The reason this is happening, said Republican pollster Whit Ayres, is “you now have state legislatures that have taken positions opposed by 9 out of 10 Americans.”
“What the Dobbs decision has done along with these trigger laws is focus attention on the early part of pregnancy, not late term,” Ayres said.
While many people back some restrictions on abortion, especially after the first trimester, the most extreme measures introduced in some Republican-led states are at odds with public opinion, according to an Associated Press-NORC Center for Public Affairs Research poll in July.
There are several signs that momentum is with abortion-rights backers. In conservative Kansas, a ballot measure to remove that state’s right to abortion lost by more than 150,000 votes. Democrats won a special election in a narrowly divided upstate New York swing district last week after their candidate focused on abortion. In a survey shortly after the Supreme Court ruling, Pew found that 62% of U.S. adults say abortion should be legal in all or most cases, the highest share in nearly 30 years of tracking the issue.
That’s emboldened Democrats to go after any Republican on abortion, regardless of the details of their position, said Jennifer Lawless, a politics professor at the University of Virginia who has long tracked the politics of reproductive health.
“Although the nuance on the issue is largely gone, the nuance of the case Democrats can make is stronger,” Lawless said.
She noted that Democrats can now make the more technical argument that any Republican elected increases the power of the party that overturned Roe and could spread abortion bans further across the country.
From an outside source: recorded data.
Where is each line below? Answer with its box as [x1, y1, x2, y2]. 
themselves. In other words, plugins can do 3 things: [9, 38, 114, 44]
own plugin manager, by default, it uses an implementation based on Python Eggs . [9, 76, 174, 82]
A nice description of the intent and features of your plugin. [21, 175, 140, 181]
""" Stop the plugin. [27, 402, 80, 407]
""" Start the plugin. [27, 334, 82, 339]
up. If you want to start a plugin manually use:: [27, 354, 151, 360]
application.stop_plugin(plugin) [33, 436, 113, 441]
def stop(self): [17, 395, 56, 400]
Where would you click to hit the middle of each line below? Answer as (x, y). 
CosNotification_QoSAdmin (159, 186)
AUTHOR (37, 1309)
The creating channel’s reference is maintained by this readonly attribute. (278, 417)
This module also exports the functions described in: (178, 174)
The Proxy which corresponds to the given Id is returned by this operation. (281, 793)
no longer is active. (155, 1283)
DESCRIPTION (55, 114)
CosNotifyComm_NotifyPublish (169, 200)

That’s an argument Colorado Democrats have tried to make, unsuccessfully, before. In 2014, Democratic Sen. Mark Udall lost his race to Republican Cory Gardner, an abortion rights opponent who defused the issue by backing over-the-counter women’s contraception to demonstrate he wasn’t hostile to reproductive health.
Gardner’s supporters mocked Udall as “Mark Uterus” for hammering relentlessly on abortion and they assured voters that Roe wasn’t at risk. Gardner lost his reelection bid in 2020, when Colorado voters replaced him with a Democrat supporting abortion rights after then-President Donald Trump picked now-Supreme Court Justice Amy Coney Barrett, the deciding vote in Dobbs, in the campaign’s final weeks.
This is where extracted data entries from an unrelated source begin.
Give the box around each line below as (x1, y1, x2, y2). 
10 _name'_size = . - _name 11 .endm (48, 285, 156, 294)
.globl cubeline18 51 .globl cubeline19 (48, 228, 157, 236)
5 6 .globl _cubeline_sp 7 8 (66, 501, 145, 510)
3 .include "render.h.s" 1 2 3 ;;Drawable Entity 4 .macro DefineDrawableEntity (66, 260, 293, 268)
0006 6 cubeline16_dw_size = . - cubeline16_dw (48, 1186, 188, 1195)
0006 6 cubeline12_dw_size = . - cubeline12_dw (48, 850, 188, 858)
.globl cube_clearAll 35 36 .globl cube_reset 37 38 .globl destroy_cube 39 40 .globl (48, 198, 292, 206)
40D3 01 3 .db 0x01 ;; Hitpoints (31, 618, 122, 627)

Now Democrats are trying again with O’Dea. In an interview, the first-time candidate said of his opponent’s attack: “It’s pretty dishonest, pretty disingenuous.”
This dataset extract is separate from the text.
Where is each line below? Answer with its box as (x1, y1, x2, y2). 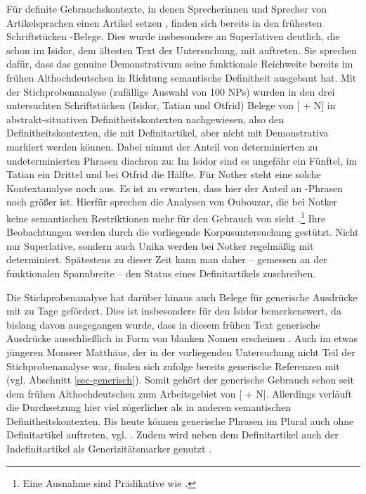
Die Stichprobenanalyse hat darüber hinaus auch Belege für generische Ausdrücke (6, 289, 358, 304)
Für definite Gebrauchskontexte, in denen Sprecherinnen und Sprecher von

Yet in 2020, O’Dea voted for a statewide ballot measure to bar abortions after 22 weeks that failed by 18 percentage points. The measure didn’t contain exceptions for rape, incest or to protect the mother’s life. He now says he thinks those exceptions are essential and added that he would support allowing the termination of nonviable pregnancies.
He noted he wasn’t a candidate for office when the measure was on the ballot.
“I didn’t look at all the nuances,” O’Dea said.
Colorado has a long history of backing abortion rights. It was the first state to legalize the procedure in cases of rape, incest and to protect the mother, taking that step in 1967. Earlier this year, the Democratic-controlled Legislature passed one of the most sweeping laws protecting abortion rights, guaranteeing no restrictions on abortions regardless of when in the pregnancy they occur. O’Dea opposes that law because of his belief that abortions should be outlawed past 20 weeks.
The race is playing out as Colorado has become a refuge for women seeking care after the Dobbs decision activated trigger laws in nearby states, especially Texas.
Karen Middleton, a former Democratic state lawmaker who runs the reproductive rights group Cobalt, recalled in an interview talking to a woman with an ectopic pregnancy driving hundreds of miles from Texas to Colorado to obtain an abortion who began bleeding in a remote area between the states.
“We’re a lot less willing to compromise,” she said.